WHAT THE EXERCISE ASKS: Among the entries below, only the lines from the one with "growing digital brands" through the one with "French Fries" are to be retyped, exactly and without pictures.

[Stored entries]
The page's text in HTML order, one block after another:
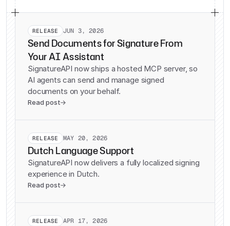
RELEASE JUN 3, 2026
Send Documents for Signature From
Your AI Assistant
SignatureAPI now ships a hosted MCP server, so
AI agents can send and manage signed
documents on your behalf.
Read post
RELEASE MAY 20, 2026
Dutch Language Support
SignatureAPI now delivers a fully localized signing
experience in Dutch.
Read post
RELEASE APR 17, 2026
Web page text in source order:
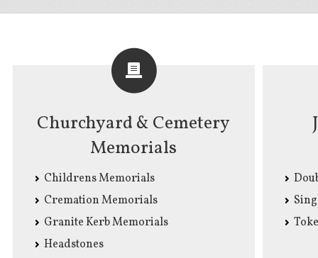
Churchyard & Cemetery
Memorials
Childrens Memorials
Cremation Memorials
Granite Kerb Memorials
Headstones
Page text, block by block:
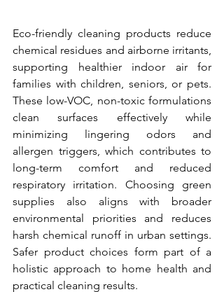
Eco-friendly cleaning products reduce
chemical residues and airborne irritants,
supporting healthier indoor air for
families with children, seniors, or pets.
These low-VOC, non-toxic formulations
clean surfaces effectively while
minimizing lingering odors and
allergen triggers, which contributes to
long-term comfort and reduced
respiratory irritation. Choosing green
supplies also aligns with broader
environmental priorities and reduces
harsh chemical runoff in urban settings.
Safer product choices form part of a
holistic approach to home health and
practical cleaning results.
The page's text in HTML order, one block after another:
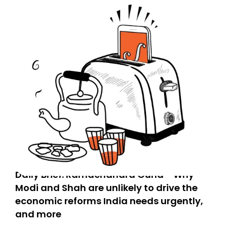
Daily Brief: Ramachandra Guha - Why
Modi and Shah are unlikely to drive the
economic reforms India needs urgently,
and more
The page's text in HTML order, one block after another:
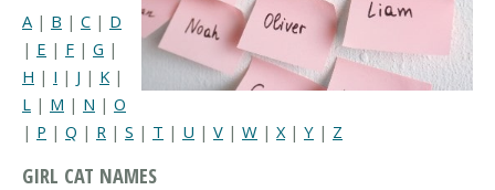
A | B | C | D
| E | F | G |
H | I | J | K |
L | M | N | O
| P | Q | R | S | T | U | V | W | X| Y | Z
GIRL CAT NAMES
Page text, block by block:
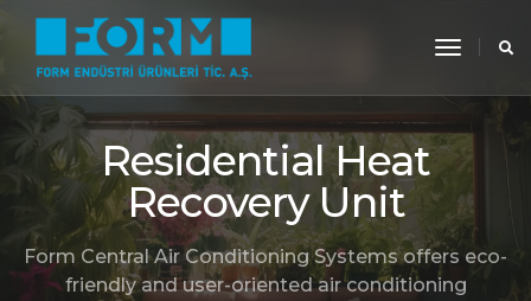
toggle
Residential Heat
Recovery Unit
Form Central Air Conditioning Systems offers eco-
friendly and user-oriented air conditioning
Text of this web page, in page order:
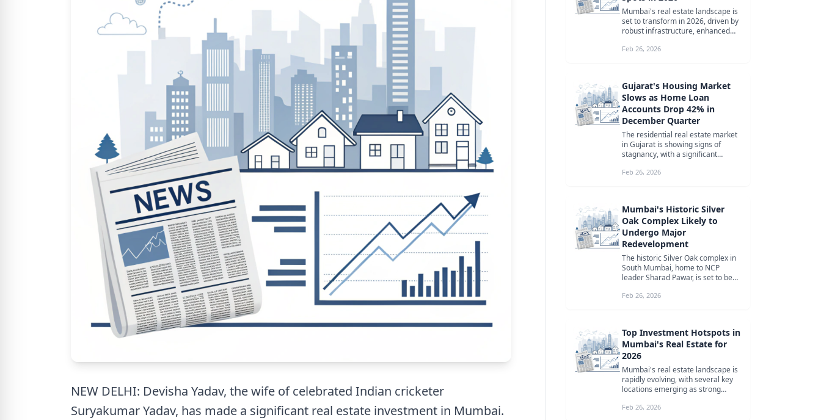
NEW DELHI: Devisha Yadav, the wife of celebrated Indian cricketer
Suryakumar Yadav, has made a significant real estate investment in Mumbai.
Mumbai's real estate landscape is
set to transform in 2026, driven by
robust infrastructure, enhanced
Feb 26, 2026
Gujarat's Housing Market
Slows as Home Loan
Accounts Drop 42% in
December Quarter
The residential real estate market
in Gujarat is showing signs of
stagnancy, with a significant
des...
Feb 26, 2026
Mumbai's Historic Silver
Oak Complex Likely to
Undergo Major
Redevelopment
The historic Silver Oak complex in
South Mumbai, home to NCP
leader Sharad Pawar, is set to be
fo...
Feb 26, 2026
Top Investment Hotspots in
Mumbai's Real Estate for
2026
Mumbai's real estate landscape is
rapidly evolving, with several key
locations emerging as strong
Feb 26, 2026
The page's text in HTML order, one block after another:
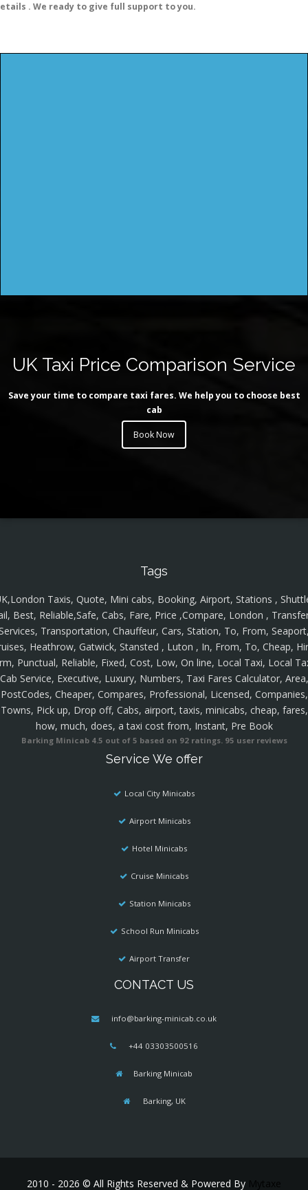
. We ready to give full support to you.
UK Taxi Price Comparison Service
Save your time to compare taxi fares. We help you to choose best
cab
Book Now
Tags
Taxis, Quote, Mini cabs, Booking, Airport, Stations ,
Best, Reliable,Safe, Cabs, Fare, Price ,Compare, London ,
Transportation, Chauffeur, Cars, Station, To, From,
Heathrow, Gatwick, Stansted , Luton , In, From, To, Cheap,
Punctual, Reliable, Fixed, Cost, Low, On line, Local Taxi, Local
Cab Service, Executive, Luxury, Numbers, Taxi Fares Calculator, Area,
PostCodes, Cheaper, Compares, Professional, Licensed, Companies,
Towns, Pick up, Drop off, Cabs, airport, taxis, minicabs, cheap, fares,
how, much, does, a taxi cost from, Instant, Pre Book
Barking Minicab 4.5 out of 5 based on 92ratings. 95 user reviews
Service We offer
Local City Minicabs
Airport Minicabs
Hotel Minicabs
Cruise Minicabs
Station Minicabs
School Run Minicabs
Airport Transfer
CONTACT US
info@barking-minicab.co.uk
+44 03303500516
Barking Minicab
Barking, UK
2010 - 2026 © All Rights Reserved & Powered By
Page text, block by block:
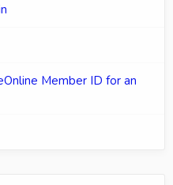
Member ID for an
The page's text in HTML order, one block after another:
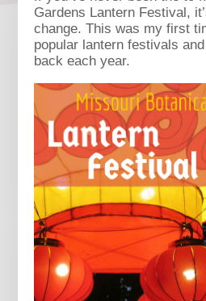
Gardens Lantern Festival,
change. This was my first
popular lantern festivals
back each year.
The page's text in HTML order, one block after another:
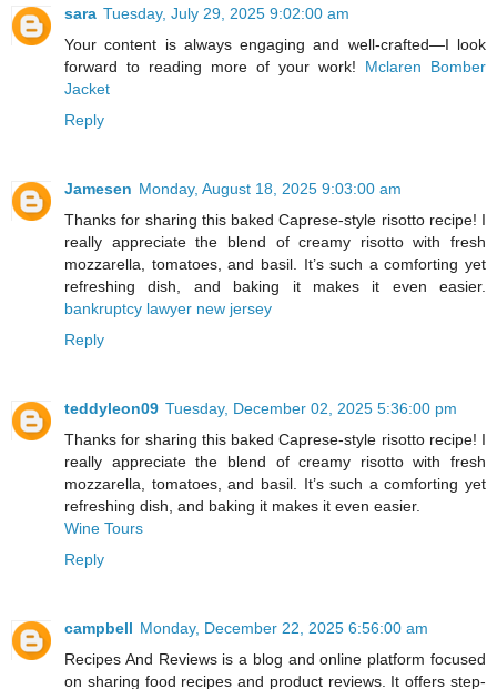
sara Tuesday, July 29, 2025 9:02:00 am
Your content is always engaging and well-crafted—I look
forward to reading more of your work! Mclaren Bomber
Jacket
Reply
Jamesen Monday, August 18, 2025 9:03:00 am
Thanks for sharing this baked Caprese-style risotto recipe! I
really appreciate the blend of creamy risotto with fresh
mozzarella, tomatoes, and basil. It’s such a comforting yet
refreshing dish, and baking it makes it even easier.
bankruptcy lawyer new jersey
Reply
teddyleon09 Tuesday, December 02, 2025 5:36:00 pm
Thanks for sharing this baked Caprese-style risotto recipe! I
really appreciate the blend of creamy risotto with fresh
mozzarella, tomatoes, and basil. It’s such a comforting yet
refreshing dish, and baking it makes it even easier.
Wine Tours
Reply
campbell Monday, December 22, 2025 6:56:00 am
Recipes And Reviews is a blog and online platform focused
on sharing food recipes and product reviews. It offers step-
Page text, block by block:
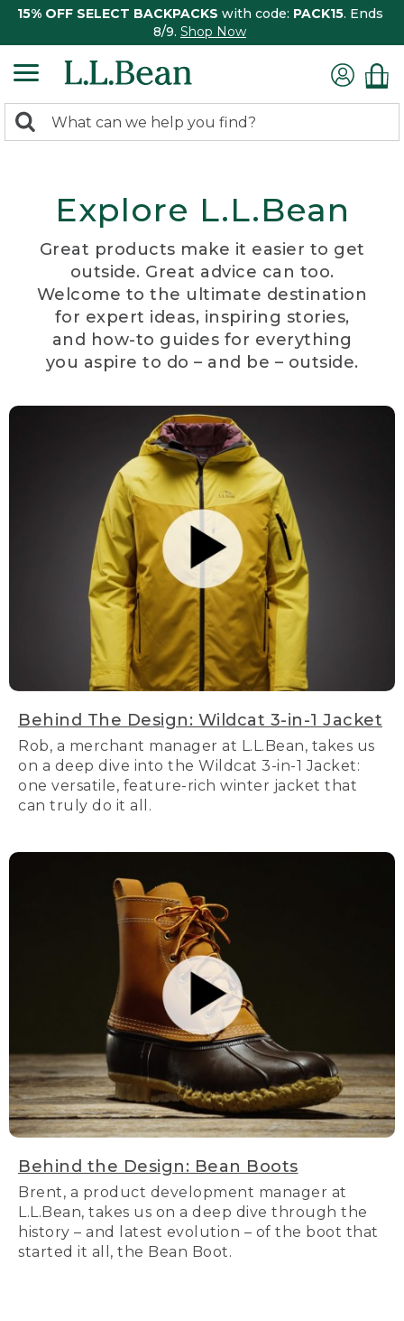
15% OFF SELECT BACKPACKS with code: PACK15. Ends
8/9. Shop Now
search
Search:
Explore L.L.Bean
Great products make it easier to get
outside. Great advice can too.
Welcome to the ultimate destination
for expert ideas, inspiring stories,
and how-to guides for everything
you aspire to do – and be – outside.
Behind The Design: Wildcat 3-in-1 Jacket
Rob, a merchant manager at L.L.Bean, takes us
on a deep dive into the Wildcat 3-in-1 Jacket:
one versatile, feature-rich winter jacket that
can truly do it all.
Behind the Design: Bean Boots
Brent, a product development manager at
L.L.Bean, takes us on a deep dive through the
history – and latest evolution – of the boot that
started it all, the Bean Boot.
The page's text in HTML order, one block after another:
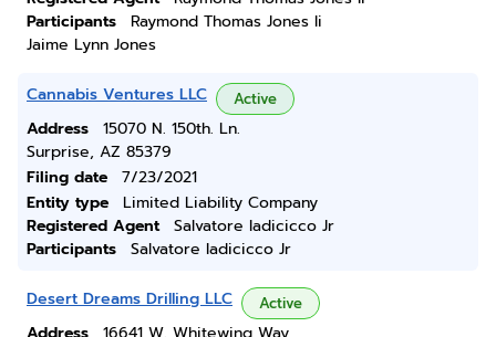
Participants
Raymond Thomas Jones Ii
Jaime Lynn Jones
Cannabis Ventures LLC Active
Address
15070 N. 150th. Ln.
Surprise, AZ 85379
Filing date
7/23/2021
Entity type
Limited Liability Company
Registered Agent
Salvatore Iadicicco Jr
Participants
Salvatore Iadicicco Jr
Desert Dreams Drilling LLC Active
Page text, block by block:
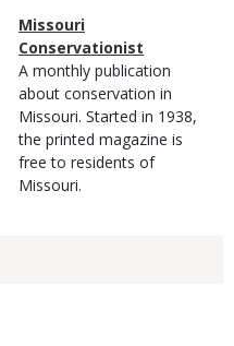
Magazine
Type
Name
Missouri
Conservationist
Magazine
Type
Description
A monthly publication
about conservation in
Missouri. Started in 1938,
the printed magazine is
free to residents of
Missouri.
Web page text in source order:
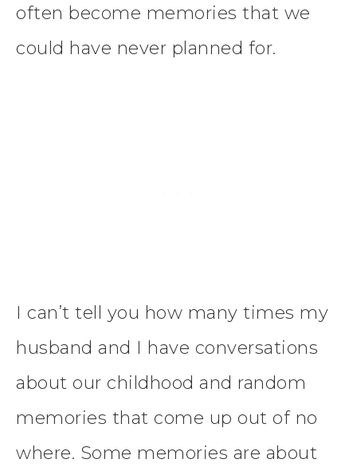
often become memories that we
could have never planned for.
I can’t tell you how many times my
husband and I have conversations
about our childhood and random
memories that come up out of no
where. Some memories are about
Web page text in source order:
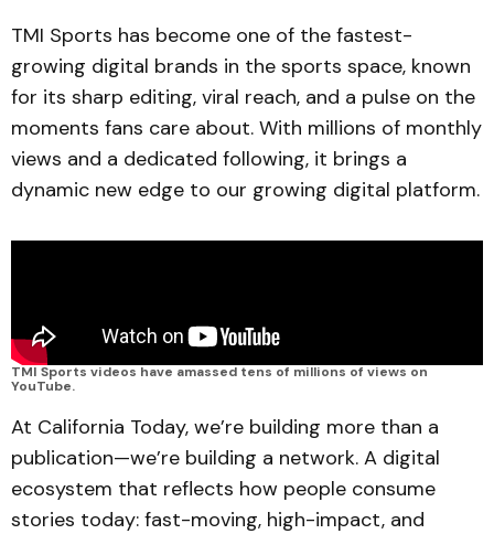
TMI Sports has become one of the fastest-
growing digital brands in the sports space, known
for its sharp editing, viral reach, and a pulse on the
moments fans care about. With millions of monthly
views and a dedicated following, it brings a
dynamic new edge to our growing digital platform.
TMI Sports videos have amassed tens of millions of views on
YouTube.
At California Today, we’re building more than a
publication—we’re building a network. A digital
ecosystem that reflects how people consume
stories today: fast-moving, high-impact, and
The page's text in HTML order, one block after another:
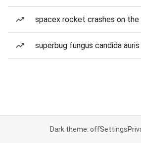
spacex rocket crashes on the
superbug fungus candida auris
Dark theme: offSettings
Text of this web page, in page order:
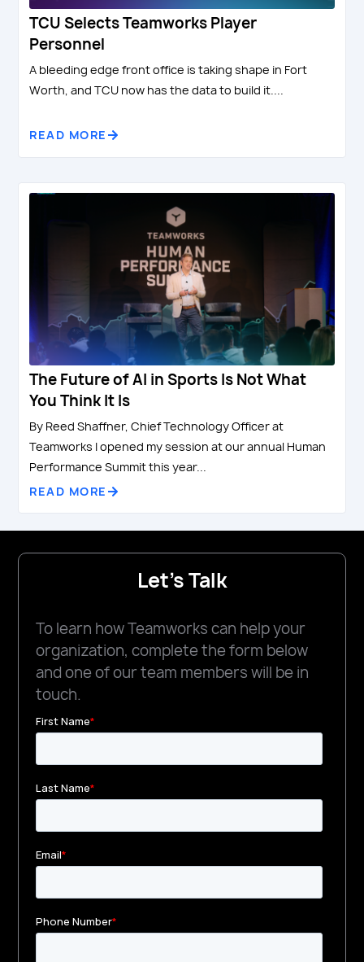
TCU Selects Teamworks Player
Personnel
A bleeding edge front office is taking shape in Fort
Worth, and TCU now has the data to build it....
READ MORE
The Future of AI in Sports Is Not What
You Think It Is
By Reed Shaffner, Chief Technology Officer at
Teamworks I opened my session at our annual Human
Performance Summit this year...
READ MORE
Let's Talk
To learn how Teamworks can help your
organization, complete the form below
and one of our team members will be in
touch.
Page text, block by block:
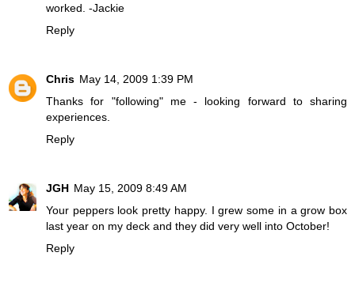
worked. -Jackie
Reply
Chris May 14, 2009 1:39 PM
Thanks for "following" me - looking forward to sharing
experiences.
Reply
JGH May 15, 2009 8:49 AM
Your peppers look pretty happy. I grew some in a grow box
last year on my deck and they did very well into October!
Reply
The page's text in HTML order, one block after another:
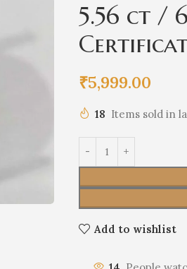
5.56 ct /
₹5,999.00
18 Items sold in
Add to wishlist
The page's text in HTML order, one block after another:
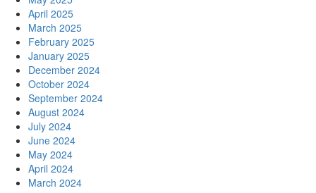
April 2025
March 2025
February 2025
January 2025
December 2024
October 2024
September 2024
August 2024
July 2024
June 2024
May 2024
April 2024
March 2024
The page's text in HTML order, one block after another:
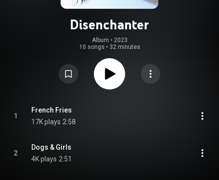
Disenchanter
Album • 2023
10 songs • 32 minutes
1
French Fries
17K plays 2:58
2
Dogs & Girls
4K plays 2:51
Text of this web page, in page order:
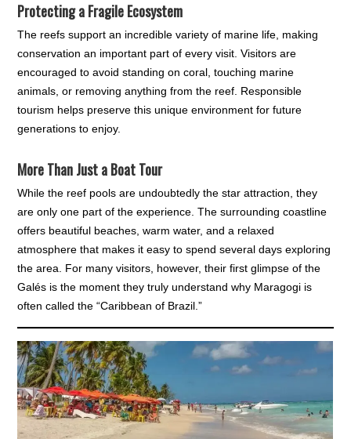
Protecting a Fragile Ecosystem
The reefs support an incredible variety of marine life, making
conservation an important part of every visit. Visitors are
encouraged to avoid standing on coral, touching marine
animals, or removing anything from the reef. Responsible
tourism helps preserve this unique environment for future
generations to enjoy.
More Than Just a Boat Tour
While the reef pools are undoubtedly the star attraction, they
are only one part of the experience. The surrounding coastline
offers beautiful beaches, warm water, and a relaxed
atmosphere that makes it easy to spend several days exploring
the area. For many visitors, however, their first glimpse of the
Galés is the moment they truly understand why Maragogi is
often called the “Caribbean of Brazil.”
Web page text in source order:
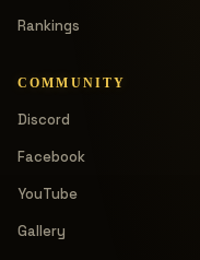
Rankings
COMMUNITY
Discord
Facebook
YouTube
Gallery
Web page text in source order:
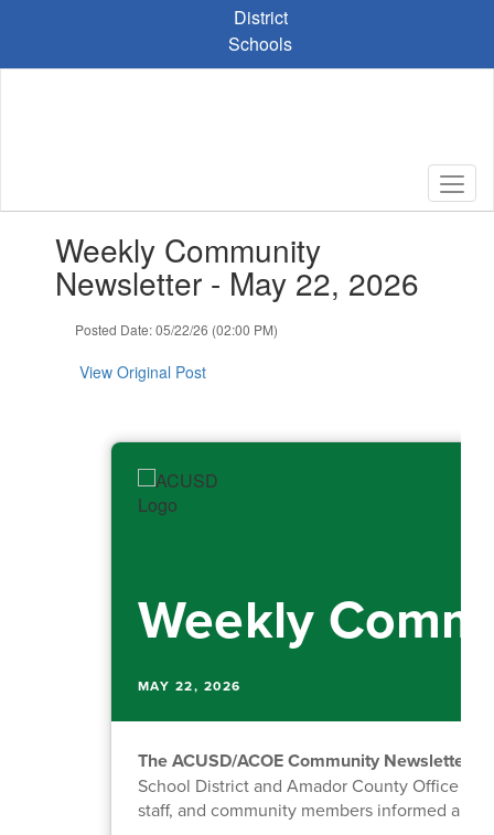
content
District
Schools
Weekly Community
Newsletter - May 22, 2026
Posted Date: 05/22/26 (02:00 PM)
View Original Post
Weekly
MAY 22, 2026
The ACUSD/ACOE Community Newsletter
School District and Amador County Office of
staff, and community members informed
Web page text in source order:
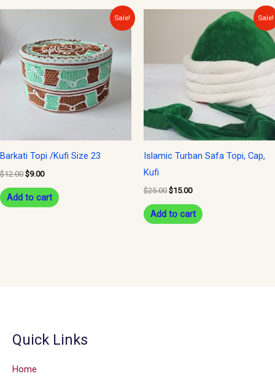
page
Sale!
Barkati Topi /Kufi Size 23
$12.00
$12.00.
$9.00
$9.00.
Add to cart
Sale!
Islamic Turban Safa Topi, Cap,
Kufi
$25.00 $15.00
price
$15.00.
Add to cart
Quick Links
Home
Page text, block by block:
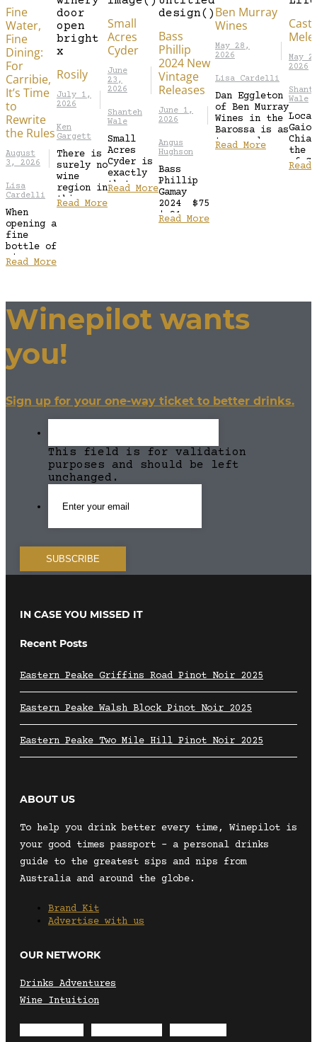
Fine
Water,
Fine
Dining:
For
Carribie,
It’s Time
to
Rewrite
the Rules
August
3, 2026
Lisa
Cardelli
When
opening a
fine
bottle of
wine,
choosing
accompany
it is de
rigueur.
often...
Read More
Rosily
July 1,
2026
Ken
Gargett
There is
surely no
wine
region in
this
country
The
advantage
for...
Read More
Small
Acres
Cyder
June
23,
2026
Shanteh
Wale
Small
Acres
Cyder is
exactly
that—
small in
Read More
Bass
Phillip
2024 New
Vintage
Releases
June 1,
2026
Angus
Hughson
Bass
Phillip
Gamay
2024 $75
| 91
Points
red...
Read More
Ben Murray
Wines
May 28,
2026
Lisa Cardelli
Dan Eggleton
of Ben Murray
Wines in the
Barossa is as
true and
unpretentious
Read More
May
2026
Wale
the
of
Read
Winepilot wants
you!
Sign up for your one-way ticket to better drinks.
This field is for validation
purposes and should be left
unchanged.
IN CASE YOU MISSED IT
Recent Posts
Eastern Peake Griffins Road Pinot Noir 2025
Eastern Peake Walsh Block Pinot Noir 2025
Eastern Peake Two Mile Hill Pinot Noir 2025
ABOUT US
To help you drink better every time, Winepilot is
your good times passport – a personal drinks
guide to the greatest sips and nips from
Australia and around the globe.
Brand Kit
Advertise with us
OUR NETWORK
Drinks Adventures
Wine Intuition

TASK RESULT:
growing digital brands in the sports space, known
for its sharp editing, viral reach, and a pulse on the
moments fans care about. With millions of monthly
views and a dedicated following, it brings a
dynamic new edge to our growing digital platform.
TMI Sports videos have amassed tens of millions of views on
YouTube.
At California Today, we’re building more than a
publication—we’re building a network. A digital
ecosystem that reflects how people consume
stories today: fast-moving, high-impact, and
The page's text in HTML order, one block after another:
spacex rocket crashes on the
superbug fungus candida auris
Dark theme: offSettings
Text of this web page, in page order:
TCU Selects Teamworks Player
Personnel
A bleeding edge front office is taking shape in Fort
Worth, and TCU now has the data to build it....
READ MORE
The Future of AI in Sports Is Not What
You Think It Is
By Reed Shaffner, Chief Technology Officer at
Teamworks I opened my session at our annual Human
Performance Summit this year...
READ MORE
Let's Talk
To learn how Teamworks can help your
organization, complete the form below
and one of our team members will be in
touch.
Page text, block by block:
worked. -Jackie
Reply
Chris May 14, 2009 1:39 PM
Thanks for "following" me - looking forward to sharing
experiences.
Reply
JGH May 15, 2009 8:49 AM
Your peppers look pretty happy. I grew some in a grow box
last year on my deck and they did very well into October!
Reply
The page's text in HTML order, one block after another:
5.56 ct /
₹5,999.00
18 Items sold in
Add to wishlist
The page's text in HTML order, one block after another:
April 2025
March 2025
February 2025
January 2025
December 2024
October 2024
September 2024
August 2024
July 2024
June 2024
May 2024
April 2024
March 2024
The page's text in HTML order, one block after another:
Disenchanter
Album • 2023
10 songs • 32 minutes
1
French Fries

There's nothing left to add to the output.